A Roster You Cannot Read Is a Raid You Will Not Win
Transformers Earth Wars alliance combat demands roster decisions made fast: which bots go in the wave, what ability levels are currently active, which units are maxed and which are mid-upgrade. A competitive alliance leader pulling 15 bots for a raid does not have the cognitive bandwidth to hold every unit's current DPS, health pool, and range classification in working memory while simultaneously coordinating attack waves in the alliance chat.
The roster database is the answer. Not a screenshot gallery that requires opening each image individually — a filterable, sortable record per bot where the combat-relevant data is visible in a single view.
The Combat Numbers That Determine Wave Composition
The Damage (DPS) field captures the bot's damage output at current level, not the theoretical max.
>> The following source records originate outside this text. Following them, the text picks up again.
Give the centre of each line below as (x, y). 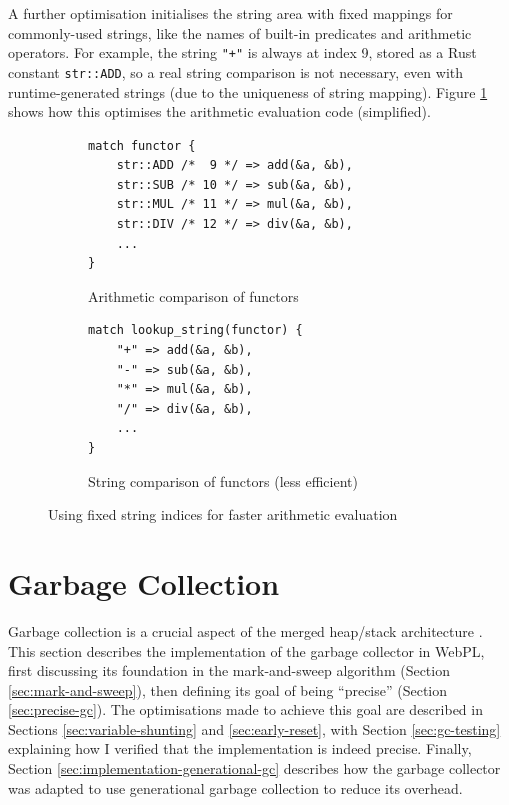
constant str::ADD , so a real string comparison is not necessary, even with (235, 71)
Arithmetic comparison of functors (193, 295)
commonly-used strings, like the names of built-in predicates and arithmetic (240, 32)
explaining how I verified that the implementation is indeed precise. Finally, (240, 748)
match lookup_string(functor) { (195, 330)
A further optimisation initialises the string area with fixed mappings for (230, 13)
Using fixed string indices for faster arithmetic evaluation (223, 514)
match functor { (142, 145)

This distinction matters because a maxed 3-star Grimlock has a different DPS profile than an in-progress 4-star unit that is currently sitting at lower star deployment. The Power field combines power plus level into a single numeric indicator — the in-game composite that determines your team power score for matchmaking and base defense assignments.
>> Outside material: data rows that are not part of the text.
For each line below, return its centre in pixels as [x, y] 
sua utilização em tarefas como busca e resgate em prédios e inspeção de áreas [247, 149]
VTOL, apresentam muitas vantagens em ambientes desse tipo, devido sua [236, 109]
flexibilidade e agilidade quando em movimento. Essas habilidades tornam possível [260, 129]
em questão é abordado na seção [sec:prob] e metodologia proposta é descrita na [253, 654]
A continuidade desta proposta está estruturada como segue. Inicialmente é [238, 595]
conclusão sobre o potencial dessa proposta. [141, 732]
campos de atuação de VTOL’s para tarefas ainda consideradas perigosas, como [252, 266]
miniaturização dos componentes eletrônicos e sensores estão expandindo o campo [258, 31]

Health is the other half of the attritional calculation. A high-DPS Gunner with a fragile health pool may be less useful in sustained ground combat than a Warrior with moderate DPS and a deep health pool that survives the defensive turret rotation long enough to reach the nexus. The Speed field adds the third variable: a fast Air unit can close ground before defenses rotate, but a slow AoE bot needs a clear engagement window that faster units create.
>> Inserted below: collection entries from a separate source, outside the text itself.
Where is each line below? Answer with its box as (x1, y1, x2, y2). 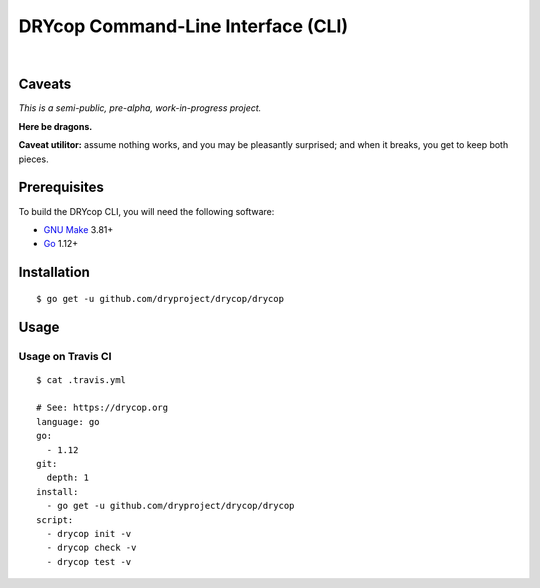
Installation (18, 264, 90, 281)
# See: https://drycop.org (36, 402, 169, 414)
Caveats (18, 76, 72, 93)
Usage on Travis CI (18, 349, 112, 363)
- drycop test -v (46, 556, 132, 567)
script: (36, 514, 74, 525)
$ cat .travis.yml (36, 374, 127, 385)
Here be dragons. (18, 120, 93, 132)

The Range field is where the tactical nuance lives. Long-range Gunners engage from outside most defensive perimeters. Short-range Warriors need to be within melee distance. Understanding the range profile of each unit in your roster before composition is not optional at the competitive alliance level.
Ability Levels and the Maxed Flag
The Ability Level field tracks the current upgrade state of the bot's special ability, separate from overall power. A bot at Class 4 with an Ability Level of 1 is fundamentally underperforming its potential. The Maxed boolean tells you immediately which units are at ceiling without scanning through individual entries. Filter on Maxed = false and sort by Power — that is your priority upgrade list.
The Abilities field carries the specific ability descriptions: what the ability does, its cooldown behavior, its interaction with specific defensive building types. This is the context that turns a roster database into a tactical reference. Knowing that a specific bot's ability bypasses shield generators informs wave composition against shield-heavy bases.
The Class field runs 1–5 stars. A five-star maxed Warrior is a different asset from a two-star maxed Warrior, and both are different from an in-progress three-star. The class filter lets you quickly isolate your five-star roster for priority raid deployment while tracking the development status of lower-class units.
The BIO field carries faction lore and mode descriptions. The Bot Mode and Alt Mode photo fields display the unit's two visual states. These are not combat-critical, but in a collection database that you also use to track character acquisition completeness — knowing which Decepticons you are still missing from a full faction lineup — the visual reference per unit is the fastest identification method when scanning the alliance roster against your own records.